Senate Healthcare Proposal Threatens People with Disabilities and Addictions

NYAPRS Note: Disability advocates are clear: by slashing federal Medicaid payments, removing guaranteed entitlement status to the program and turning it over to what the states are willing to fund and who they’re most willing to help, the health and lives of Americans with disabilities and those with addictions will be directly threatened.

"The American Health Care Act caps and significantly cuts Medicaid which will greatly reduce access to medical care and home and community based services for elderly and disabled Americans who will either die or be forced into institutions," ADAPT organizer Bruce Darling, who took part in the protest, said in a statement.

Capitol Police took 50 protesters into custody after some of them removed themselves from their wheelchairs as part of the "die-in" demonstration, according to a statement from an ADAPT spokesperson. See photos at http://www.businessinsider.com/disabled-people-die-in-protest-mitch-mcconnell-senate-republican-gop-health-care-bill-2017-6 and video at http://time.com/4829103/mitch-mcconnell-protest-senate-health-care-bill/.

Terming the Senate’s Healthcare proposal, the “Unaffordable Care Act,” the New York Times editorial board viewed the bill is “plain and simple, a plan to cut taxes for the wealthy by destroying critical federal programs that help provide health care to tens of millions of people.

If passed in its current form, the Senate bill would greatly weaken Medicaid, the federal-state program that provides insurance to nearly 69 million people, more than any other government or private program. It would do this by gradually but inexorably shifting more of the financial burden of Medicaid to states, in effect, forcing them to cover fewer people and to provide fewer services. Over all, the Senate would reduce federal spending by about $1 trillion over 10 years and use almost that much to cut taxes for rich families and health care companies.

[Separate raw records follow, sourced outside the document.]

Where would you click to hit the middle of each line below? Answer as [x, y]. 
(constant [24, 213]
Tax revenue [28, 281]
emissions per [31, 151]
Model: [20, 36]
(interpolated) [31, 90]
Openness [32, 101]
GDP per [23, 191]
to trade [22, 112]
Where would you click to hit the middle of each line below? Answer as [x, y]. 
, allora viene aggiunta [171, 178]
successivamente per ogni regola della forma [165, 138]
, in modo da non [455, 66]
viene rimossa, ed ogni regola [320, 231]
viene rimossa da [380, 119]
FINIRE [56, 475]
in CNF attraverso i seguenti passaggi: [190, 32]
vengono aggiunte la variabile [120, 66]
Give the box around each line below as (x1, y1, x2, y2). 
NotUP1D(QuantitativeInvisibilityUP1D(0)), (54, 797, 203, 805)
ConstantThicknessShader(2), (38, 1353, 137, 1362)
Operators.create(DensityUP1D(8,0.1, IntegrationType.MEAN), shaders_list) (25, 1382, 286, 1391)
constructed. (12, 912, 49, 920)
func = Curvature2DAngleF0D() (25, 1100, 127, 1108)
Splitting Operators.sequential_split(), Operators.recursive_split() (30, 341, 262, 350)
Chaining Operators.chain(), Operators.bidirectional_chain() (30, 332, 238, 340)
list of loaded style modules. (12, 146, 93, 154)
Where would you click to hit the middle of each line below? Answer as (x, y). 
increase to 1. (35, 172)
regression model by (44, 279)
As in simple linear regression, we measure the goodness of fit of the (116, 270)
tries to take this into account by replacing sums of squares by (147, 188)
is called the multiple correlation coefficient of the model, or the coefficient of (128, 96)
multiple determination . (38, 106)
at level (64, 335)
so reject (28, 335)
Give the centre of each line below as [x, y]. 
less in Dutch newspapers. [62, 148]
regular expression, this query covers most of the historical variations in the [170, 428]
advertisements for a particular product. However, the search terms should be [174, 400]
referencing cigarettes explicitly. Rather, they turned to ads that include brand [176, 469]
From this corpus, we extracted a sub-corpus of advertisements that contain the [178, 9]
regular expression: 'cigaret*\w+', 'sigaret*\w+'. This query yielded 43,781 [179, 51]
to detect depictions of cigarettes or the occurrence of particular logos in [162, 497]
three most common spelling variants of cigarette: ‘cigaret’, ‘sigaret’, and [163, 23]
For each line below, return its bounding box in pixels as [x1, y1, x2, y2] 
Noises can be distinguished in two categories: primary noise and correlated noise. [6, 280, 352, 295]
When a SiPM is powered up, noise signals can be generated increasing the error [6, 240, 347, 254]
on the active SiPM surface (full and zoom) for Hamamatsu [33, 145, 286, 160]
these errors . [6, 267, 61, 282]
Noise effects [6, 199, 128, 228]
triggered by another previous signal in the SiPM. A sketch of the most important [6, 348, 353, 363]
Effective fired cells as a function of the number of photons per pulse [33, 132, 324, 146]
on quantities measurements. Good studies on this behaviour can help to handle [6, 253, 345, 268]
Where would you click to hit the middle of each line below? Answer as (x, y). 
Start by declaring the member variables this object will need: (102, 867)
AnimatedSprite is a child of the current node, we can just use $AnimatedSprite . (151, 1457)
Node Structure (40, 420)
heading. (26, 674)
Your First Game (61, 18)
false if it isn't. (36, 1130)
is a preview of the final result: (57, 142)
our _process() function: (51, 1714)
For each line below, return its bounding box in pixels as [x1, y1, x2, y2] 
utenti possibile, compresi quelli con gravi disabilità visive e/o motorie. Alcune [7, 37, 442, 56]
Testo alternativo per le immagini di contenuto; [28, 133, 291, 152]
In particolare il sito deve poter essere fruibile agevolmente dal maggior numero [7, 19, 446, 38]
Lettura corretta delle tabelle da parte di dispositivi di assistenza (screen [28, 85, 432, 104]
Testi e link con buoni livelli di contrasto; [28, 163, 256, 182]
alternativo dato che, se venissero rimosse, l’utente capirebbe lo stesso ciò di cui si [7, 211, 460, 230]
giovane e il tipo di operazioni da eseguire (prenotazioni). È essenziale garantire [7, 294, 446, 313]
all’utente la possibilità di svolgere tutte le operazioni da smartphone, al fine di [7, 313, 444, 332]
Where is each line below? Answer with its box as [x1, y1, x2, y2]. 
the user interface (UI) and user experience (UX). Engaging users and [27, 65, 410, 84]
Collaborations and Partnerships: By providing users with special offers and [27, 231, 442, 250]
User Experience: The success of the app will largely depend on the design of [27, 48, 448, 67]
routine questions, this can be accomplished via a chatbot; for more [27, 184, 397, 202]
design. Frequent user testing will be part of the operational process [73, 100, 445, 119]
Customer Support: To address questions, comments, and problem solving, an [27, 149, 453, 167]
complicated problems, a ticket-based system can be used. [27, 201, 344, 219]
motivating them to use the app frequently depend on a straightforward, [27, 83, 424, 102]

The rollback of Obamacare’s intended expansion of Medicaid would proceed more slowly than under the House’s timetable. But the long-term damage might be worse. That is because the Senate bill would cap federal spending on Medicaid on a per-person basis.

Currently, federal spending varies from year to year based on demand for medical services and the cost of care. Starting in 2025, the cap would be allowed to increase at the rate of inflation in the economy. But the overall inflation rate has typically been much lower than the inflation rate for medical services; in 2016, the overall inflation rate was 1.3 percent, whereas medical costs increased by 3.8 percent. Over time, this would means states will get a lot less money than they do under current law.

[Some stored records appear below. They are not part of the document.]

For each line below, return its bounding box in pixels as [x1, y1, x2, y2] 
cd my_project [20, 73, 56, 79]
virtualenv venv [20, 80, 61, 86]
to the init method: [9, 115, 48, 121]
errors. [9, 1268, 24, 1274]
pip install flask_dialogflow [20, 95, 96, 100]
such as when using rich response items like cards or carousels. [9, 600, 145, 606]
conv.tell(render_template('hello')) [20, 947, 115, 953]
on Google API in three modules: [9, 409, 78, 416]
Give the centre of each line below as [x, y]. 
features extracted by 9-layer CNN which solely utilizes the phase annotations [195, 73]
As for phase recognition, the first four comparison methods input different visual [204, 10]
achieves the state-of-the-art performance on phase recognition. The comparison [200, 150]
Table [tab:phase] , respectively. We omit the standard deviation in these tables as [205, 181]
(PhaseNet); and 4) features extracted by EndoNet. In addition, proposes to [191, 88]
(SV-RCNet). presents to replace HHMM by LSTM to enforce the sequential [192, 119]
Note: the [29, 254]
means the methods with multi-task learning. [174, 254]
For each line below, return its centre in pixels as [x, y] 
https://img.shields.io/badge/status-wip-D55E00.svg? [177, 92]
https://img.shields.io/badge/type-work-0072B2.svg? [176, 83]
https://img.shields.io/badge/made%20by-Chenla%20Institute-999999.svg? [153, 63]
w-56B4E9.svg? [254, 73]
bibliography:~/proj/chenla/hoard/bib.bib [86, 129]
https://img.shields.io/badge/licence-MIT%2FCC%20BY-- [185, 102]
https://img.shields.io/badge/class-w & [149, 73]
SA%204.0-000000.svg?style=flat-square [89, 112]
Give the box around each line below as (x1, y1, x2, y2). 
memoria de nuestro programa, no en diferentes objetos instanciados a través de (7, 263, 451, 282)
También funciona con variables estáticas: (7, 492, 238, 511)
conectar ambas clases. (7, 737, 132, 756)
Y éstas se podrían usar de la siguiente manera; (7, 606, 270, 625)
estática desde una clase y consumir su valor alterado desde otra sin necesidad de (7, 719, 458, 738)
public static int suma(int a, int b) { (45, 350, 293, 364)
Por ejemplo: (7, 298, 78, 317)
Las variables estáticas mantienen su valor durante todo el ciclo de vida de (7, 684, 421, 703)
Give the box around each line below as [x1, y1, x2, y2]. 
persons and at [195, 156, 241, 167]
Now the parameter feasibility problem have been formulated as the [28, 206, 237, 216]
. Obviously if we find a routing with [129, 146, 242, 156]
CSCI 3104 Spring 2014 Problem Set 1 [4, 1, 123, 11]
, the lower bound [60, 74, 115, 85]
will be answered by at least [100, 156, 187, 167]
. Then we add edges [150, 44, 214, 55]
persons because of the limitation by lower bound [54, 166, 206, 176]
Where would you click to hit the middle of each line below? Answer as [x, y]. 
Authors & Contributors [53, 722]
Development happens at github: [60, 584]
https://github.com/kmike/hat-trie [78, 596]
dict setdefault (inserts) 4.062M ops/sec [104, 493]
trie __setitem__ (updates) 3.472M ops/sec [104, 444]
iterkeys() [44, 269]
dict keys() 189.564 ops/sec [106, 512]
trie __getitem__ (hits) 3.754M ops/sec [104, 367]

The inevitable shrinkage in Medicaid will be particularly devastating to older Americans. Contrary to what many people think, the program does not just benefit the poor. Many middle-class seniors depend on it after they have exhausted their savings. Medicaid pays for two-thirds of the people in nursing homes. The disabled and parents who have children with learning disabilities also rely on Medicaid. The program covers nearly half of all births in the country.

And in recent years, it has played a very important role in dealing with the opioid epidemic, especially in states like Kentucky, Massachusetts, Maryland, Ohio and West Virginia. Medicaid pays between 35 percent and 50 percent of the cost of medication-assisted addiction treatment, according to two professors, one from Harvard and one from New York University.

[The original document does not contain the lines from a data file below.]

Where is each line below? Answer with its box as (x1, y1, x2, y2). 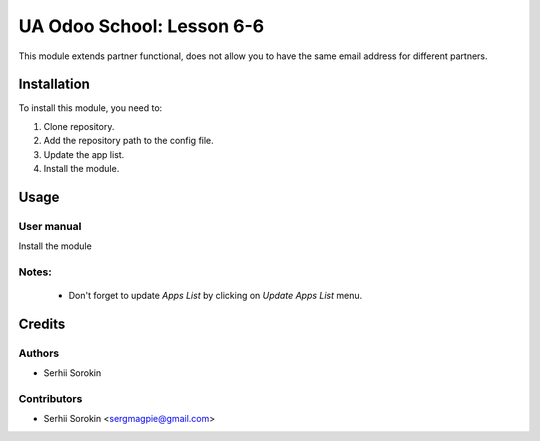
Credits (18, 315, 66, 332)
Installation (18, 76, 90, 93)
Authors (18, 346, 60, 360)
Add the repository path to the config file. (43, 135, 214, 147)
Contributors (18, 392, 83, 406)
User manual (18, 219, 82, 233)
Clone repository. (43, 120, 115, 132)
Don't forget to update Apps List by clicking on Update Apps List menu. (68, 290, 363, 302)
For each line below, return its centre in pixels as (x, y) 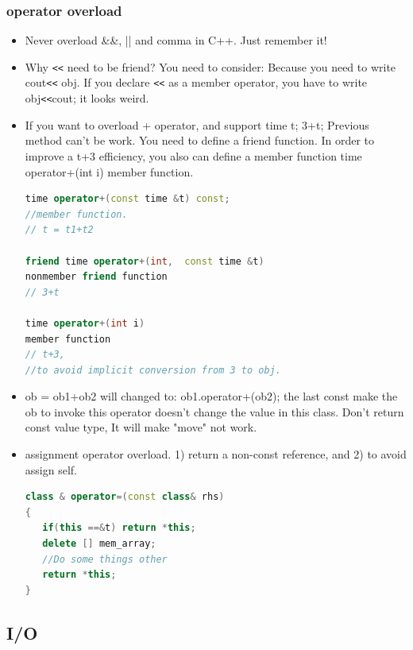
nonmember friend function (96, 277)
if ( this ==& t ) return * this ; (119, 528)
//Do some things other (105, 559)
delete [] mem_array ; (99, 544)
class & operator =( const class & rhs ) (125, 497)
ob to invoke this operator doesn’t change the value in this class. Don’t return (214, 411)
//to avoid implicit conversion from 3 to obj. (153, 370)
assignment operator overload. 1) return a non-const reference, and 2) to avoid (216, 454)
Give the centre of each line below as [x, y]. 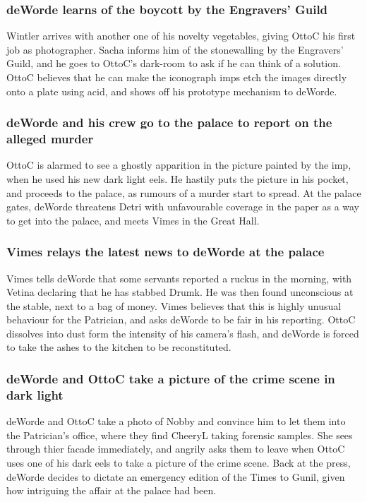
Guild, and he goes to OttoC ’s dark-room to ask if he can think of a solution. [174, 63]
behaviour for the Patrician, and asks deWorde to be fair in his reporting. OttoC [181, 319]
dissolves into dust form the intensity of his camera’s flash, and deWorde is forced [183, 333]
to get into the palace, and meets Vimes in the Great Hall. [133, 220]
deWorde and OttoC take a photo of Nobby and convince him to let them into [176, 421]
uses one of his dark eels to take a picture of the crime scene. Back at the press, [179, 462]
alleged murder [50, 139]
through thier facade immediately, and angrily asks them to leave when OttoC [176, 449]
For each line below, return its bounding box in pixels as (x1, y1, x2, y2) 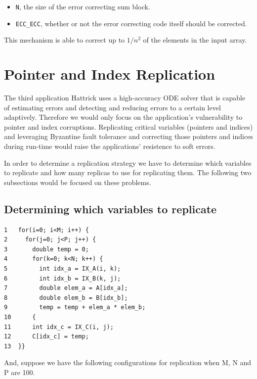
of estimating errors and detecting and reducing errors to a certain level (4, 102, 221, 112)
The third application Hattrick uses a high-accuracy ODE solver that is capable (4, 93, 246, 103)
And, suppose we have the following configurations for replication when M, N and (4, 357, 252, 368)
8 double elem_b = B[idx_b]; (4, 294, 128, 301)
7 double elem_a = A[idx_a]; (4, 284, 128, 292)
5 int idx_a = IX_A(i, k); (4, 265, 121, 272)
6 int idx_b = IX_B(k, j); (4, 275, 121, 282)
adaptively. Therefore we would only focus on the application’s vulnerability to (4, 112, 243, 122)
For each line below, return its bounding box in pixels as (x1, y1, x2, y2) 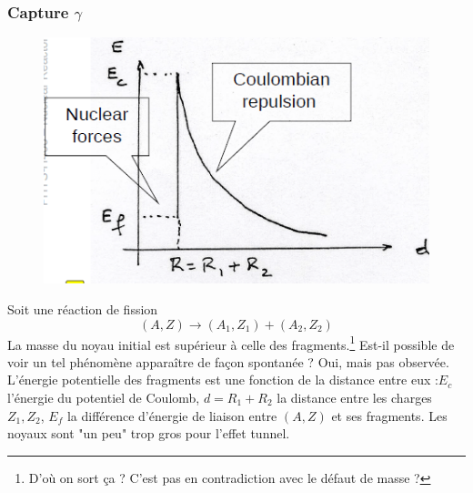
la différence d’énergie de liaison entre (66, 406, 277, 425)
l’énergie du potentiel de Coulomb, (7, 388, 200, 406)
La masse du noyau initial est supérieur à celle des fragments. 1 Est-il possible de (7, 332, 455, 354)
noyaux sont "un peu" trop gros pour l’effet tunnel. (7, 424, 290, 443)
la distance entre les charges (277, 388, 432, 406)
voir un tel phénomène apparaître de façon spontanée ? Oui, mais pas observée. (7, 352, 449, 371)
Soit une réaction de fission (7, 299, 158, 318)
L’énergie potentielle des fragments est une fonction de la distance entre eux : (7, 370, 438, 389)
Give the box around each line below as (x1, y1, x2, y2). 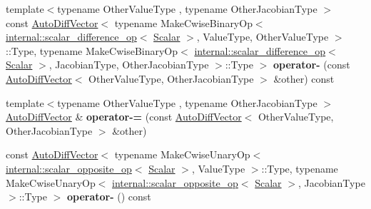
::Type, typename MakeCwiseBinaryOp (6, 43, 178, 58)
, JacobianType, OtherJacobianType (49, 57, 209, 72)
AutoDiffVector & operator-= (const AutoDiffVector (6, 109, 242, 124)
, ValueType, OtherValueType (196, 29, 329, 44)
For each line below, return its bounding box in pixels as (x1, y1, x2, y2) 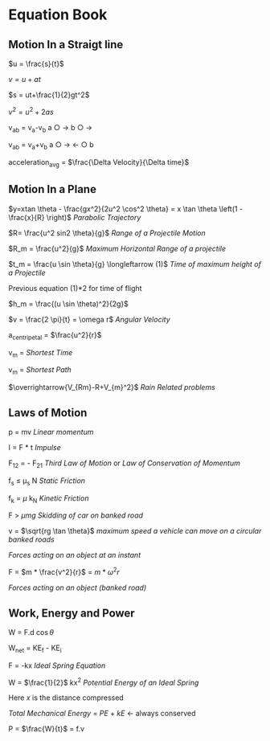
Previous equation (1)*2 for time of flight (8, 283, 142, 293)
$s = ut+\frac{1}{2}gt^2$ (8, 90, 90, 100)
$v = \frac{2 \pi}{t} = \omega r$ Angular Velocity (8, 314, 170, 324)
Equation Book (8, 6, 108, 24)
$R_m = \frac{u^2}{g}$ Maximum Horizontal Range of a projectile (8, 244, 227, 253)
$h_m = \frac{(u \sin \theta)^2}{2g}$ (8, 299, 129, 309)
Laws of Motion (8, 406, 88, 420)
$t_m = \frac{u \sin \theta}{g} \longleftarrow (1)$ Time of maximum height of (8, 259, 261, 268)
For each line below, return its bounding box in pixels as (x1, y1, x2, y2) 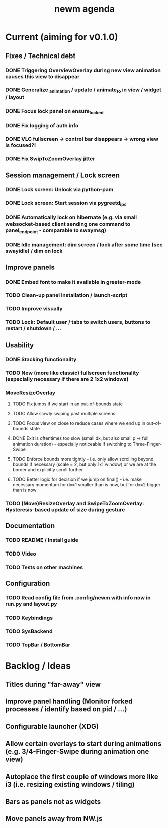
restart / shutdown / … (5, 325, 61, 332)
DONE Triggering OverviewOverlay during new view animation (5, 67, 161, 74)
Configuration (5, 579, 50, 588)
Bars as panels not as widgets (5, 797, 101, 806)
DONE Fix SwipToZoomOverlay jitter (5, 155, 95, 162)
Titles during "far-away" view (5, 680, 101, 689)
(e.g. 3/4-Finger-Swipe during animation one (5, 747, 149, 756)
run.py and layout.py (5, 601, 57, 608)
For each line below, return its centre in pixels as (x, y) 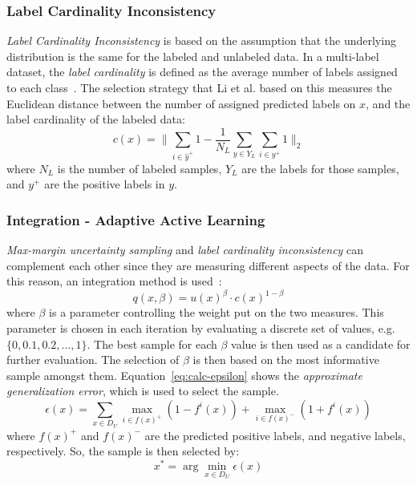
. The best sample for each (152, 344)
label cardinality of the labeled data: (96, 119)
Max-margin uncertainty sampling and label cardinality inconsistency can (185, 250)
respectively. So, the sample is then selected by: (123, 451)
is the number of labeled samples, (140, 168)
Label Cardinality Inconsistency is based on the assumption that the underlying (201, 40)
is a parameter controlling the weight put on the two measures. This (217, 312)
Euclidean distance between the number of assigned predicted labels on (181, 103)

More: the bill rolls back the federal government’s generous funding for Medicaid expansion, which has been a major source of substance abuse treatment amid the opioid epidemic. The Senate draft earmarks $2 billion for opioid treatment in 2018 — compared to the House's provision of $15 billion over 10 years for mental health, substance abuse and maternity care. The Senate bill does loosen some restrictions on Medicaid funding of long-term treatment for people with substance abuse and mental health issues.